Records for processing below:
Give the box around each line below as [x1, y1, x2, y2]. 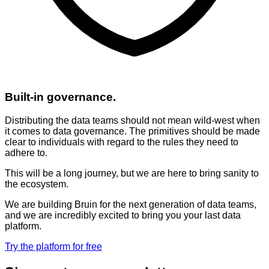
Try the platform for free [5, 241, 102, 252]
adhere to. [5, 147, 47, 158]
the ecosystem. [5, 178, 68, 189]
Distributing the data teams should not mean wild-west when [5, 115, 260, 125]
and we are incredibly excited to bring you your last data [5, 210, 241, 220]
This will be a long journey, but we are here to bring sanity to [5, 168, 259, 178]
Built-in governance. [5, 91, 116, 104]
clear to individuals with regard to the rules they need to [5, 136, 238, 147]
End of Records for processing.
Records for processing below:
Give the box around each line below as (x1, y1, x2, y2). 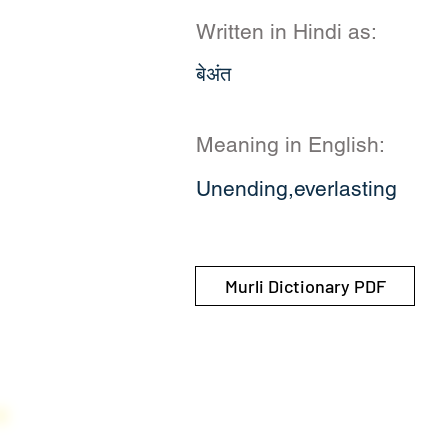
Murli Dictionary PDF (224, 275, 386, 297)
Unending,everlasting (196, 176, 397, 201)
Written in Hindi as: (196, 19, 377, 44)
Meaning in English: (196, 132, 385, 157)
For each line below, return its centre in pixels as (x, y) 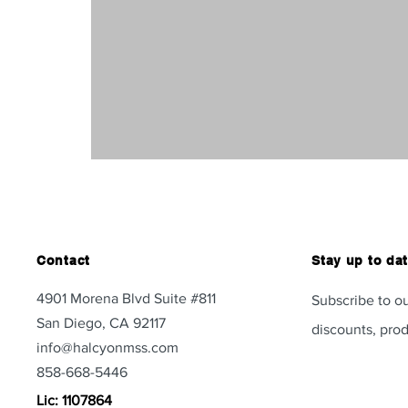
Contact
End of Records for processing.
▸ Instructions to follow:
Above are the records; copy from them only the lines starting at the one containing "y1, x2, y2]." and ending at the one containing "and we are incredibly", exactly and without pictures.

▸ Response to this task:
Give the box around each line below as [x1, y1, x2, y2]. 
Try the platform for free [5, 241, 102, 252]
adhere to. [5, 147, 47, 158]
the ecosystem. [5, 178, 68, 189]
Distributing the data teams should not mean wild-west when [5, 115, 260, 125]
and we are incredibly excited to bring you your last data [5, 210, 241, 220]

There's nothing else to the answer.